■ **PROBLEM REQUIREMENTS**:
Only the lines from the one that contains "the detection of" through the last line of the data below should be duplicated, exactly and without pictures.

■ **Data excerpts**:
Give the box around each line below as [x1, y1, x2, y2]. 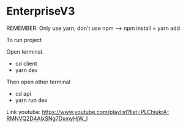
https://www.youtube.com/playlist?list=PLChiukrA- [42, 108, 169, 115]
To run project [6, 36, 42, 43]
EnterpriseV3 [6, 4, 75, 18]
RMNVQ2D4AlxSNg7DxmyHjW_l [6, 115, 88, 122]
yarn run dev [15, 96, 48, 104]
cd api [15, 90, 32, 97]
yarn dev [15, 66, 38, 74]
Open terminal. [6, 48, 44, 55]
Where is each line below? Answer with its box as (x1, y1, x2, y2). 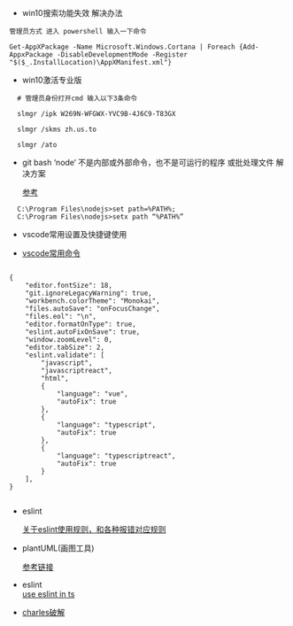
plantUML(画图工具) (21, 543, 95, 553)
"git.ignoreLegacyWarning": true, (25, 289, 152, 298)
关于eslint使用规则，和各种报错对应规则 (21, 524, 166, 534)
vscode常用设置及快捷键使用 (21, 229, 127, 239)
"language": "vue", (56, 390, 128, 398)
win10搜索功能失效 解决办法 (21, 8, 123, 18)
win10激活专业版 (21, 74, 82, 85)
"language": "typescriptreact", (56, 452, 176, 460)
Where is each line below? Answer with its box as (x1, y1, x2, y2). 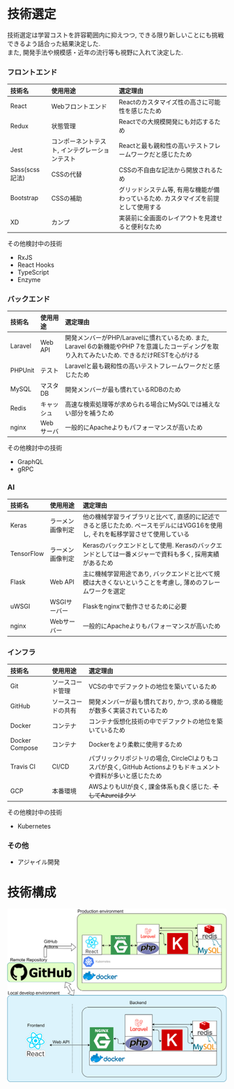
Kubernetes (17, 821, 51, 830)
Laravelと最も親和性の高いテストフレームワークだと (65, 362, 214, 370)
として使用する (118, 203, 162, 211)
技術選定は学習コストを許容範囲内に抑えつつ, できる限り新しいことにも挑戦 (7, 31, 224, 39)
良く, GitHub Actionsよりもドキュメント (107, 762, 221, 771)
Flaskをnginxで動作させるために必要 (82, 602, 187, 610)
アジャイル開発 (17, 858, 61, 866)
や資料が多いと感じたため (88, 771, 162, 780)
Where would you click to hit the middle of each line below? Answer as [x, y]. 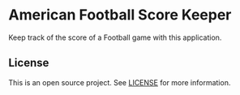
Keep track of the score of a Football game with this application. [115, 37]
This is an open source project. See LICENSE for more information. [120, 82]
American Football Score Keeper [120, 15]
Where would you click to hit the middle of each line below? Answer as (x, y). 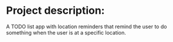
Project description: (55, 11)
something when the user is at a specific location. (66, 32)
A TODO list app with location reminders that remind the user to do (86, 26)
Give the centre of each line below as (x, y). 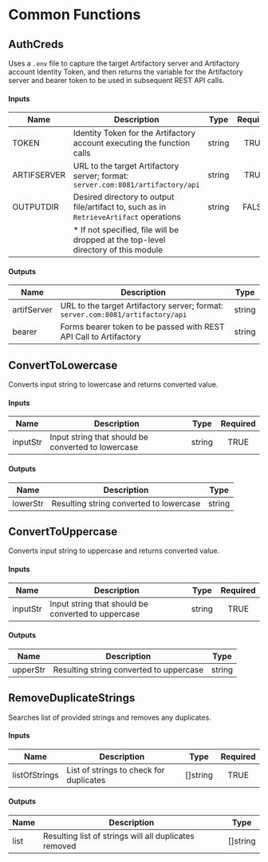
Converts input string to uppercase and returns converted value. (114, 551)
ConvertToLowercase (63, 365)
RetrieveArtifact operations (127, 217)
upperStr (29, 669)
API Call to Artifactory (100, 337)
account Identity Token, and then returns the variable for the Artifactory (126, 72)
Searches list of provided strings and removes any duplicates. (110, 717)
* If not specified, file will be (126, 230)
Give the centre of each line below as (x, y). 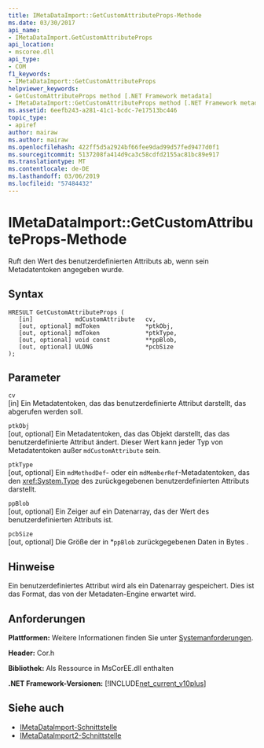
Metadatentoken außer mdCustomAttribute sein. (84, 451)
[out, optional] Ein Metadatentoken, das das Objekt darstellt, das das (119, 434)
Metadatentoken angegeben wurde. (66, 269)
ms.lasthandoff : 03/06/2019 (54, 177)
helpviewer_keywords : (44, 88)
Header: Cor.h (31, 653)
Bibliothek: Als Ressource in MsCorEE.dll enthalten (91, 668)
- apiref (22, 125)
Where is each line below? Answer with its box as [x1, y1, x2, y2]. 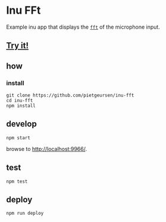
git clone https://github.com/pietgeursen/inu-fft [6, 92, 134, 98]
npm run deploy [6, 210, 44, 217]
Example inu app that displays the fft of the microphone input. [6, 23, 161, 30]
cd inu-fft [6, 98, 33, 104]
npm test [6, 178, 28, 184]
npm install [6, 103, 36, 109]
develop [6, 119, 37, 129]
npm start [6, 135, 31, 141]
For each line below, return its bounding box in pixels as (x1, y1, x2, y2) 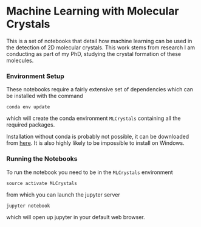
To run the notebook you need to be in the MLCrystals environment (6, 169, 173, 176)
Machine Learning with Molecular (6, 4, 179, 18)
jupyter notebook (6, 203, 50, 209)
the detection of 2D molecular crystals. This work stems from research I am (6, 44, 196, 51)
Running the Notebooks (6, 155, 78, 163)
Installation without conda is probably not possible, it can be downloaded (6, 133, 189, 141)
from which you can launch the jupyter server (6, 190, 120, 198)
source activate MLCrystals (6, 180, 78, 186)
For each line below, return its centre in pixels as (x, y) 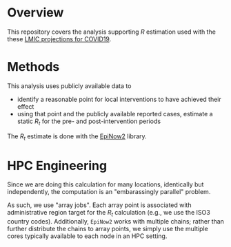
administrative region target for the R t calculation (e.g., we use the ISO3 (109, 213)
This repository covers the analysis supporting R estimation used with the (111, 32)
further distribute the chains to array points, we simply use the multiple (108, 229)
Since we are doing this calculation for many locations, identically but (106, 184)
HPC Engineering (57, 165)
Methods (33, 67)
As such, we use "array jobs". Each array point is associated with (99, 205)
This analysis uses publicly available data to (69, 86)
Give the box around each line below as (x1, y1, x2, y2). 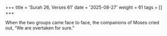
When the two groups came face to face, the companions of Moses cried (5, 20, 159, 25)
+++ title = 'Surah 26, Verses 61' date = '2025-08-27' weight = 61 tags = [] (5, 5, 162, 10)
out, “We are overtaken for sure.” (5, 25, 75, 31)

■ **SOLUTION FOR THIS TASK**:
the detection of 2D molecular crystals. This work stems from research I am (6, 44, 196, 51)
Running the Notebooks (6, 155, 78, 163)
Installation without conda is probably not possible, it can be downloaded (6, 133, 189, 141)
from which you can launch the jupyter server (6, 190, 120, 198)
source activate MLCrystals (6, 180, 78, 186)
For each line below, return its centre in pixels as (x, y) 
administrative region target for the R t calculation (e.g., we use the ISO3 (109, 213)
This repository covers the analysis supporting R estimation used with the (111, 32)
further distribute the chains to array points, we simply use the multiple (108, 229)
Since we are doing this calculation for many locations, identically but (106, 184)
HPC Engineering (57, 165)
Methods (33, 67)
As such, we use "array jobs". Each array point is associated with (99, 205)
This analysis uses publicly available data to (69, 86)
Give the box around each line below as (x1, y1, x2, y2). 
When the two groups came face to face, the companions of Moses cried (5, 20, 159, 25)
+++ title = 'Surah 26, Verses 61' date = '2025-08-27' weight = 61 tags = [] (5, 5, 162, 10)
out, “We are overtaken for sure.” (5, 25, 75, 31)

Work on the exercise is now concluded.